Cegueira

Há quem diga que a cegueira é o destino que espera por todos nós. De alguma maneira, já somos cegos. Se olharmos para a imensidão do un...


Há quem diga que a cegueira é o destino que espera por todos nós. De alguma maneira, já somos cegos. Se olharmos para a imensidão do universo o que podemos enxergar? Quase nada. Diante do espaço infinito tudo que vemos é uma pequena parte. Pobre de quem aposta no poder do olhar para conhecer as pessoas e a realidade. As pessoas são mais complexas que o universo diante de nós. Cada uma é um mundo desconhecido e, se queremos desvendá-lo, sofremos mais do Édipo diante da esfinge. Se nosso olhar existe para nos dar acesso ao mundo, curiosamente, parece ocultar o mesmo de nós. É curioso, mas o olho, às vezes, atrapalha a enxergar. Vou ilustrar essa afirmação com uma história real.

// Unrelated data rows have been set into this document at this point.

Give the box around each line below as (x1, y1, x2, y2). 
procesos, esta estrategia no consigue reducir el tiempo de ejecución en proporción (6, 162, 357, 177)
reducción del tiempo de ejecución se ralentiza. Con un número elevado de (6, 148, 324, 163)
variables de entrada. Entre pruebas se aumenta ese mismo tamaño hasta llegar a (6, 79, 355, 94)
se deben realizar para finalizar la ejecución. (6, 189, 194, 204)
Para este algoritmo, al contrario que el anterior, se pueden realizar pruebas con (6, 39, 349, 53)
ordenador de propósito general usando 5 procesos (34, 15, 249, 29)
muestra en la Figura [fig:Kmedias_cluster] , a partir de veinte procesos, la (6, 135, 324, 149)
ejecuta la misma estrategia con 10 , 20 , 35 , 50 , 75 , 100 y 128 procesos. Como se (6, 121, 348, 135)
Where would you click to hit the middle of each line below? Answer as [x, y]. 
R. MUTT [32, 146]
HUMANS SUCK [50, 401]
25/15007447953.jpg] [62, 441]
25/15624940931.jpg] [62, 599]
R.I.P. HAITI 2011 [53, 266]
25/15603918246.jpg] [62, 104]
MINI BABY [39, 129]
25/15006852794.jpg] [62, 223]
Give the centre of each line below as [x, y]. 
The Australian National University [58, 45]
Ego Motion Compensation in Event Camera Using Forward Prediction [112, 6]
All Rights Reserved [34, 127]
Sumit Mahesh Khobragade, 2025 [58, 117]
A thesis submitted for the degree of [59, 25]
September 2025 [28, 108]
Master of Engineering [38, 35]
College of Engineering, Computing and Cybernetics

Certa vez, fui procurado por um senhor que havia ficado cego após a velhice. Ele, no entanto, disse-me que não sofria com isso. Pelo contrário, afirmou que somente agora enxergava o que nunca vira antes, como por exemplo a bondade de sua esposa e de seus filhos. Durante a conversa comentou comigo: "olha moço, bebi a vida inteira. Transformei em desgraça a vida de minha família. Nunca vi a extensão do sofrimento que causei em todos da minha casa. Agora, acometido por uma enfermidade, acabei perdendo a visão. Precisei perder a visão para começar a enxergar". Após ouvi-lo lembrei-me da história de S. Paulo no caminho para Damasco quando ele também ficou cego por alguns dias. Em certos momentos, é preciso ficar cego para enxergar um mundo totalmente novo. Os discípulos de Emaús, também padeciam de uma cegueira que só foi curada quando Jesus partiu o pão na hora da ceia.

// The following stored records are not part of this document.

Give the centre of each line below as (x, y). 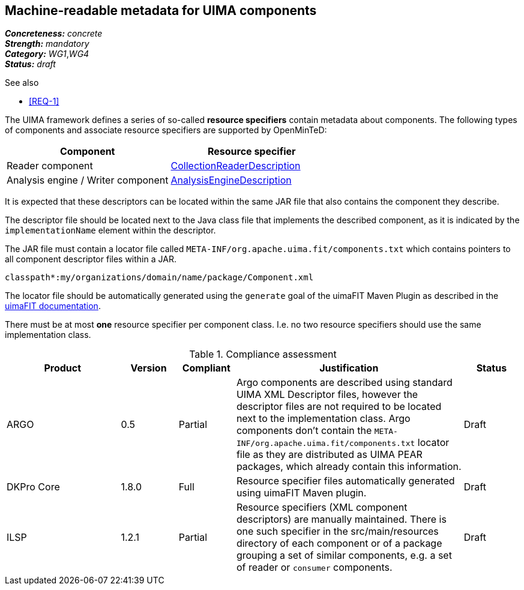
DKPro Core (33, 487)
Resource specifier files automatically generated (345, 481)
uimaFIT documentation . (53, 306)
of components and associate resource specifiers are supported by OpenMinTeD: (166, 130)
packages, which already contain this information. (349, 467)
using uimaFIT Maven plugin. (301, 493)
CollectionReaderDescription (236, 166)
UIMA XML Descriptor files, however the (327, 395)

A mitologia grega mostra-nos algumas histórias de cegueiras muito interessantes. Uma delas é a cegueira de Tirésias que perdeu a visão por ter surpreendido nua, a deusa Minerva. Ouvindo as queixas de Cáriclo, sua mãe, a deusa concedeu-lhe, entretanto, o dom da adivinhação. Tirésias conservou esse dom de enxergar para além das aparências até depois da morte. Foi ele quem ensinou a Ulisses o melhor caminho para Ítaca. Revelou, também, para Édipo seu incesto involuntário. Tirésias perdeu a primeira visão e ganhou uma segunda infinitamente melhor. Por isso seu castigo acabou sendo uma bênção.

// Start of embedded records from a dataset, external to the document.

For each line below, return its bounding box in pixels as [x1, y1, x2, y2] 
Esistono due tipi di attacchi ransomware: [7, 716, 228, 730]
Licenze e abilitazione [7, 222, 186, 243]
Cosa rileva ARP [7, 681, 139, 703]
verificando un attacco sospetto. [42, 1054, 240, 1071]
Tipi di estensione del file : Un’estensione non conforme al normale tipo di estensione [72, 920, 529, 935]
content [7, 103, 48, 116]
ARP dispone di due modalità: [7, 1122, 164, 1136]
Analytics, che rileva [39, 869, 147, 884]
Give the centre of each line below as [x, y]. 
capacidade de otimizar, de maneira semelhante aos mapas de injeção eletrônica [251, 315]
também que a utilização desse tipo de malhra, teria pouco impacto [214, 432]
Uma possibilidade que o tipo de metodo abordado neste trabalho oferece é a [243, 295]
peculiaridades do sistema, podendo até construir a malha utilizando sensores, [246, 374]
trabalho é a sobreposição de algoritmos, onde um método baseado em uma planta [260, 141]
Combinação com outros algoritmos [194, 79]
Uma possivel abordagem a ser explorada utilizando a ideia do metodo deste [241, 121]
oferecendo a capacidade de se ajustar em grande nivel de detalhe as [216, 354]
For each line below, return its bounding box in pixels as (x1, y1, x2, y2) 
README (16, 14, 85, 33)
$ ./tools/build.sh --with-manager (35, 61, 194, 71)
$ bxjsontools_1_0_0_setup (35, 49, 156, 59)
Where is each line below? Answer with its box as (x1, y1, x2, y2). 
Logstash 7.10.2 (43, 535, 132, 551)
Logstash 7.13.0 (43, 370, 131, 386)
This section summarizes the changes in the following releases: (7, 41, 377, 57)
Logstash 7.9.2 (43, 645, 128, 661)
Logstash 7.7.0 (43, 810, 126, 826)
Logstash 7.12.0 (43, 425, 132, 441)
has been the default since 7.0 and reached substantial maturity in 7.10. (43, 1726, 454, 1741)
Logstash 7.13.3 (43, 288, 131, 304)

Ao saber de sua tragédia, de ter se casado sem saber com a própria mãe, Édipo furou os próprios olhos. A lição nesse caso parece clara. É melhor ser cego do que ver a própria desgraça. No caso da mitologia, a desgraça alheia, também provoca cegueira. É o caso da Medusa. Castigada também por Minerva que não tolerava concorrência com sua beleza, Medusa passou por uma grande mudança. Seus lindos cabelos transformaram-se em serpentes. Qualquer pessoa ou animal, que a encarasse, era imediatamente transformado em estátua de pedra. Apenas Perseu conseguiu enganá-la, pois aproximou-se dela olhando apenas sua imagem refletida no brilho de seu escudo. Assim, sem fitá-la diretamente conseguiu cortar sua cabeça. A cabeça da Medusa que antes poderia matá-lo após ter sido cortada acabou transformando-se em sua aliada. No caso de uma guerra, bastava que ela fosse exibida para os adversários que todos eles se petrificavam, imediatamente.

Não existe nada mais bonito e mais necessário que nossos olhos. Mas, podemos ser traídos por eles. Na convivência social é importante ter o olhar do cego Tirésias. É preciso ver além das aparências. Como dizia o Pequeno Príncipe, "o essencial é invisível aos olhos".